### About this exercise
Given the records below, the lines starting at the line with "Statistik Cookies erfassen" and ending at the line with "nuestro ejercicio profesional." should be output exactly, both end lines kept and pictures left out.
---- The data
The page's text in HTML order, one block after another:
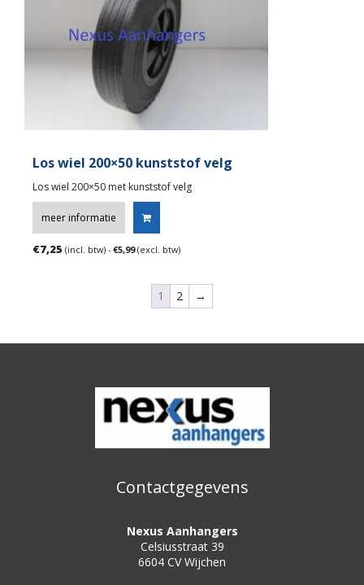
Los wiel 200×50 kunststof velg
Los wiel 200×50 met kunststof velg
meer informatie
€7,25 (incl. btw) - €5,99(excl. btw)
1 2 →
Contactgegevens
Nexus Aanhangers
Celsiusstraat 39
6604 CV Wijchen
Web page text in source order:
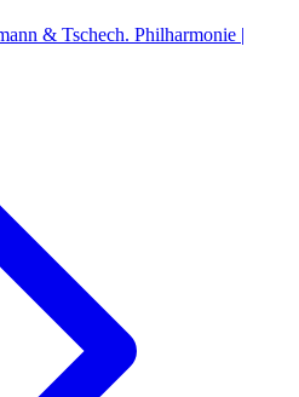
& Tschech. Philharmonie |
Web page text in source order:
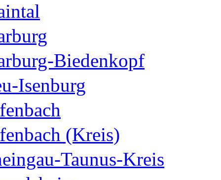
Biedenkopf
Isenburg
(Kreis)
Taunus-Kreis
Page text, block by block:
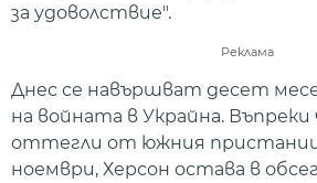
за удоволствие".
Реклама
Днес се навършват десет
на войната в Украйна. Въпреки
оттегли от южния
ноември, Херсон остава в
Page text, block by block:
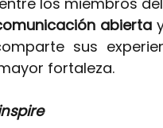
abierta
sus
fortaleza.
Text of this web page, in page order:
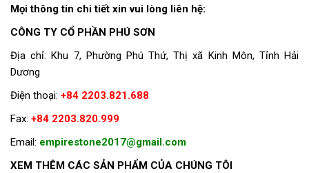
Mọi thông tin chi tiết xin vui lòng liên hệ:
CÔNG TY CỔ PHẦN PHÚ SƠN
Địa chỉ: Khu 7, Phường Phú Thứ, Thị xã Kinh Môn, Tỉnh Hải
Dương
Điện thoại: +84 2203.821.688
Fax: +84 2203.820.999
Email: empirestone2017@gmail.com
XEM THÊM CÁC SẢN PHẨM CỦA CHÚNG TÔI
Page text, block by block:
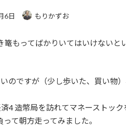
6日 もりかずお
もってばかりいてはいけないと
のですが（少し歩いた、買い物
4 造幣局を訪れてマネーストッ
て朝方走ってみました。
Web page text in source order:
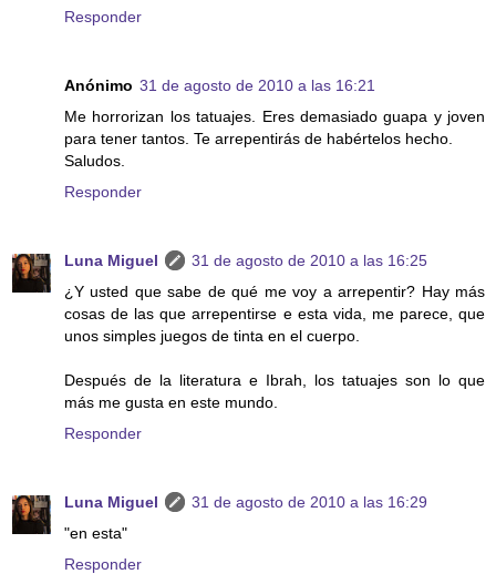
Responder
Anónimo 31 de agosto de 2010 a las 16:21
Me horrorizan los tatuajes. Eres demasiado guapa y joven
para tener tantos. Te arrepentirás de habértelos hecho.
Saludos.
Responder
Luna Miguel
31 de agosto de 2010 a las 16:25
¿Y usted que sabe de qué me voy a arrepentir? Hay más
cosas de las que arrepentirse e esta vida, me parece, que
unos simples juegos de tinta en el cuerpo.
Después de la literatura e Ibrah, los tatuajes son lo que
más me gusta en este mundo.
Responder
Luna Miguel
31 de agosto de 2010 a las 16:29
"en esta"
Responder
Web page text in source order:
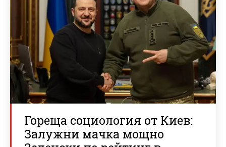
Гореща социология от Киев:
Залужни мачка мощно
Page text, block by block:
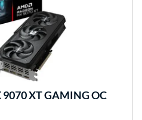
9070 XT GAMING OC
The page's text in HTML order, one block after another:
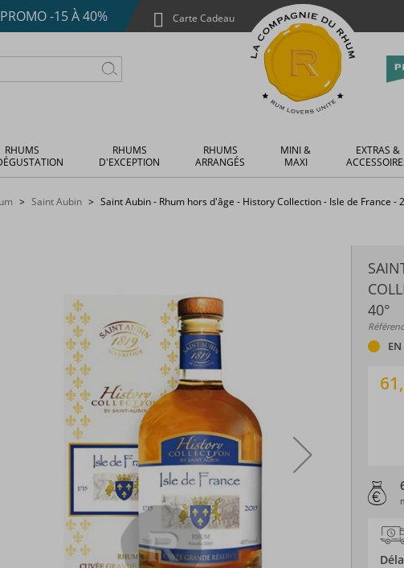
PROMO -15 À 40% Carte Cadeau
RHUMS
RHUMS
D'EXCEPTION
RHUMS
ARRANGÉS
MINI &
MAXI
EXTRAS &
Saint Aubin Saint Aubin - Rhum hors d'âge - History Collection - Isle de France -
40°
EN
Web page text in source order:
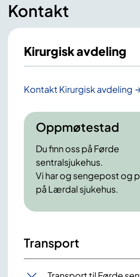
Kontakt
Kirurgisk avdeling
Kontakt Kirurgisk avdeling
Oppmøtestad
Du finn oss på Førde
sentralsjukehus.
Vi har og sengepost og
på Lærdal sjukehus.
Transport
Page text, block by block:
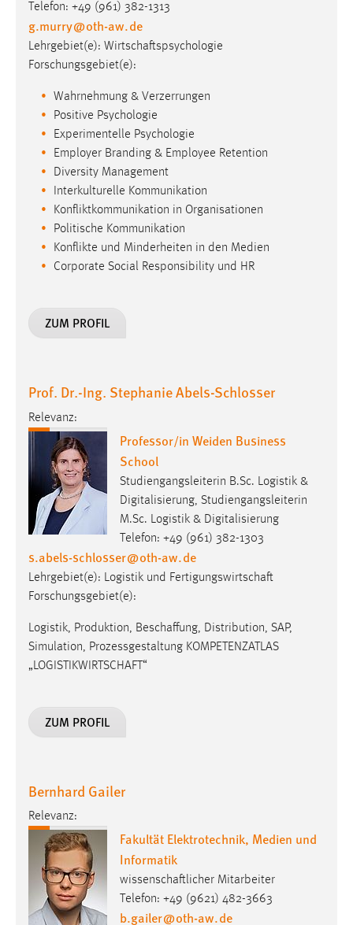
Telefon: +49 (961) 382-1313
g.murry@oth-aw.de
Lehrgebiet(e): Wirtschaftspsychologie
Forschungsgebiet(e):
Wahrnehmung & Verzerrungen
Positive Psychologie
Experimentelle Psychologie
Employer Branding & Employee Retention
Diversity Management
Interkulturelle Kommunikation
Konfliktkommunikation in Organisationen
Politische Kommunikation
Konflikte und Minderheiten in den Medien
Corporate Social Responsibility und HR
ZUM PROFIL
Prof. Dr.-Ing. Stephanie Abels-Schlosser
Relevanz:
Professor/in Weiden Business
School
Studiengangsleiterin B.Sc. Logistik &
Digitalisierung, Studiengangsleiterin
M.Sc. Logistik & Digitalisierung
Telefon: +49 (961) 382-1303
s.abels-schlosser@oth-aw.de
Lehrgebiet(e): Logistik und Fertigungswirtschaft
Forschungsgebiet(e):
Logistik, Produktion, Beschaffung, Distribution, SAP,
Simulation, Prozessgestaltung KOMPETENZATLAS
„LOGISTIKWIRTSCHAFT“
ZUM PROFIL
Bernhard Gailer
Relevanz:
Fakultät Elektrotechnik, Medien und
Informatik
wissenschaftlicher Mitarbeiter
Telefon: +49 (9621) 482-3663
b.gailer@oth-aw.de
Zweck:
Wird benötigt um die Chatfunktion nutzen zu können.
Cookie Laufzeit:
5e9dbeb1811c0446 = Sitzungslaufzeit, mibew_locale = 3
Jahre, MIBEW_UserID = 1 Jahr
Login
Name:
fe_user, be_user, be_lastLoginProvider
Zweck:
Dieser Cookie ist notwendig um sich an der Website
einloggen zu können.
Statistik Cookies erfassen Informationen anonym.
Diese Informationen helfen uns zu verstehen, wie
unsere Besucher unsere Website nutzen.
Matomo
Name:
_pk_ref, _pk_cvar, _pk_id, _pk_ses
Zweck:
Zugriffsstatistik
Cookie Laufzeit:
verwendet, um personalisierte Werbung anzuzeigen.
Google Ads
Name:
_gcl_au
Anbieter:
Google Ireland Limited
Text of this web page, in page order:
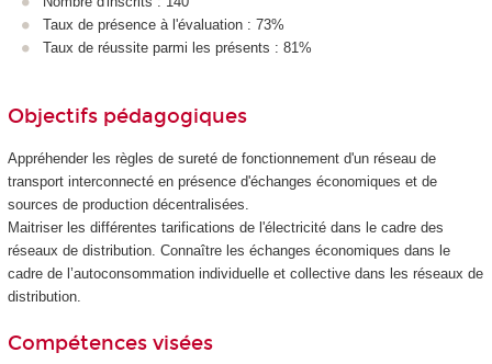
Taux de présence à l'évaluation : 73%
Taux de réussite parmi les présents : 81%
Objectifs pédagogiques
Appréhender les règles de sureté de fonctionnement d'un réseau de
transport interconnecté en présence d'échanges économiques et de
sources de production décentralisées.
Maitriser les différentes tarifications de l'électricité dans le cadre des
réseaux de distribution. Connaître les échanges économiques dans le
cadre de l’autoconsommation individuelle et collective dans les réseaux de
distribution.
Compétences visées
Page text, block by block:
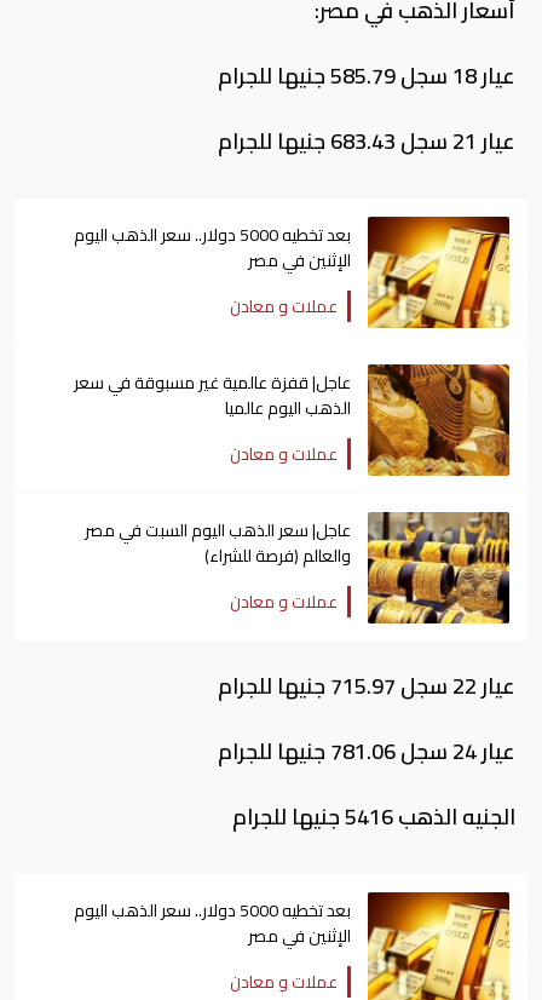
أسعار الذهب في مصر:
عيار 18 سجل 585.79 جنيها للجرام
عيار 21 سجل 683.43 جنيها للجرام
بعد تخطيه 5000 دولار.. سعر الذهب اليوم
الإثنين في مصر
عملات و معادن
عاجل| قفزة عالمية غير مسبوقة في سعر
الذهب اليوم عالميا
عملات و معادن
عاجل| سعر الذهب اليوم السبت في مصر
والعالم (فرصة للشراء)
عملات و معادن
عيار 22 سجل 715.97 جنيها للجرام
عيار 24 سجل 781.06 جنيها للجرام
الجنيه الذهب 5416 جنيها للجرام
بعد تخطيه 5000 دولار.. سعر الذهب اليوم
الإثنين في مصر
عملات و معادن
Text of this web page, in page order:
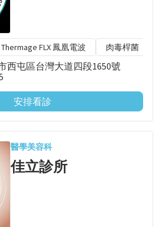
Thermage FLX 鳳凰電波 肉毒桿菌
西屯區台灣大道四段1650號
安排看診
醫學美容科
佳立診所
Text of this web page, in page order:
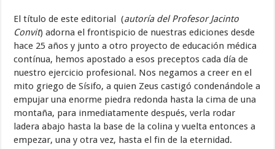
El título de este editorial (autoría del Profesor Jacinto
Convit) adorna el frontispicio de nuestras ediciones desde
hace 25 años y junto a otro proyecto de educación médica
contínua, hemos apostado a esos preceptos cada día de
nuestro ejercicio profesional. Nos negamos a creer en el
mito griego de Sísifo, a quien Zeus castigó condenándole a
empujar una enorme piedra redonda hasta la cima de una
montaña, para inmediatamente después, verla rodar
ladera abajo hasta la base de la colina y vuelta entonces a
empezar, una y otra vez, hasta el fin de la eternidad.
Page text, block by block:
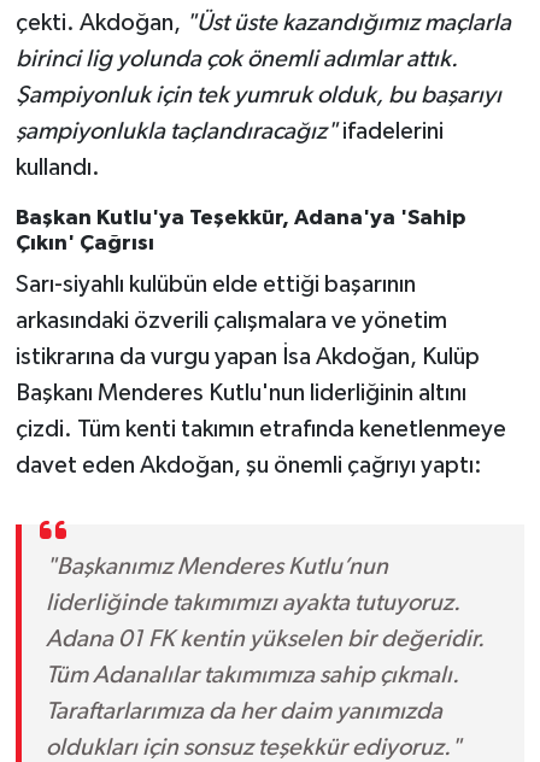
--------
### Finished task
Statistik Cookies erfassen Informationen anonym.
Diese Informationen helfen uns zu verstehen, wie
unsere Besucher unsere Website nutzen.
Matomo
Name:
_pk_ref, _pk_cvar, _pk_id, _pk_ses
Zweck:
Zugriffsstatistik
Cookie Laufzeit:
verwendet, um personalisierte Werbung anzuzeigen.
Google Ads
Name:
_gcl_au
Anbieter:
Google Ireland Limited
Text of this web page, in page order:
Taux de présence à l'évaluation : 73%
Taux de réussite parmi les présents : 81%
Objectifs pédagogiques
Appréhender les règles de sureté de fonctionnement d'un réseau de
transport interconnecté en présence d'échanges économiques et de
sources de production décentralisées.
Maitriser les différentes tarifications de l'électricité dans le cadre des
réseaux de distribution. Connaître les échanges économiques dans le
cadre de l’autoconsommation individuelle et collective dans les réseaux de
distribution.
Compétences visées
Page text, block by block:
أسعار الذهب في مصر:
عيار 18 سجل 585.79 جنيها للجرام
عيار 21 سجل 683.43 جنيها للجرام
بعد تخطيه 5000 دولار.. سعر الذهب اليوم
الإثنين في مصر
عملات و معادن
عاجل| قفزة عالمية غير مسبوقة في سعر
الذهب اليوم عالميا
عملات و معادن
عاجل| سعر الذهب اليوم السبت في مصر
والعالم (فرصة للشراء)
عملات و معادن
عيار 22 سجل 715.97 جنيها للجرام
عيار 24 سجل 781.06 جنيها للجرام
الجنيه الذهب 5416 جنيها للجرام
بعد تخطيه 5000 دولار.. سعر الذهب اليوم
الإثنين في مصر
عملات و معادن
Text of this web page, in page order:
Thermage FLX 鳳凰電波 肉毒桿菌
西屯區台灣大道四段1650號
安排看診
醫學美容科
佳立診所
Text of this web page, in page order:
El título de este editorial (autoría del Profesor Jacinto
Convit) adorna el frontispicio de nuestras ediciones desde
hace 25 años y junto a otro proyecto de educación médica
contínua, hemos apostado a esos preceptos cada día de
nuestro ejercicio profesional. Nos negamos a creer en el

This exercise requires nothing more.